- _AIM OF THE TASK_: Look through the records below for the line with "application can dramatically" and the line with "SLAP stands for Superior Labrum Anterior and", then return those lines and all lines between, exactly.

###

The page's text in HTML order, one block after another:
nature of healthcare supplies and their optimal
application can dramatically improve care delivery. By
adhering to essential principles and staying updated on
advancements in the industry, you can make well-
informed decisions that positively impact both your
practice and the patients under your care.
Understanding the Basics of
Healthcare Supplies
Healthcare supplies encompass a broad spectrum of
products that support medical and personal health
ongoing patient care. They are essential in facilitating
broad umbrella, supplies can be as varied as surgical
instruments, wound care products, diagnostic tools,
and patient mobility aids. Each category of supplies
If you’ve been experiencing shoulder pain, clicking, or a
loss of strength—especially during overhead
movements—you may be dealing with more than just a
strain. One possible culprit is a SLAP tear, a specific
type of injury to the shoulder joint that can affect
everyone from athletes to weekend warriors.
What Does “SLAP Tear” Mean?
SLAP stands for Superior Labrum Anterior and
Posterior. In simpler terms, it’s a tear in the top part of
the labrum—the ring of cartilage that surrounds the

###

- _TASK RESPONSE_:
application can dramatically improve care delivery. By
adhering to essential principles and staying updated on
advancements in the industry, you can make well-
informed decisions that positively impact both your
practice and the patients under your care.
Understanding the Basics of
Healthcare Supplies
Healthcare supplies encompass a broad spectrum of
products that support medical and personal health
ongoing patient care. They are essential in facilitating
broad umbrella, supplies can be as varied as surgical
instruments, wound care products, diagnostic tools,
and patient mobility aids. Each category of supplies
If you’ve been experiencing shoulder pain, clicking, or a
loss of strength—especially during overhead
movements—you may be dealing with more than just a
strain. One possible culprit is a SLAP tear, a specific
type of injury to the shoulder joint that can affect
everyone from athletes to weekend warriors.
What Does “SLAP Tear” Mean?
SLAP stands for Superior Labrum Anterior and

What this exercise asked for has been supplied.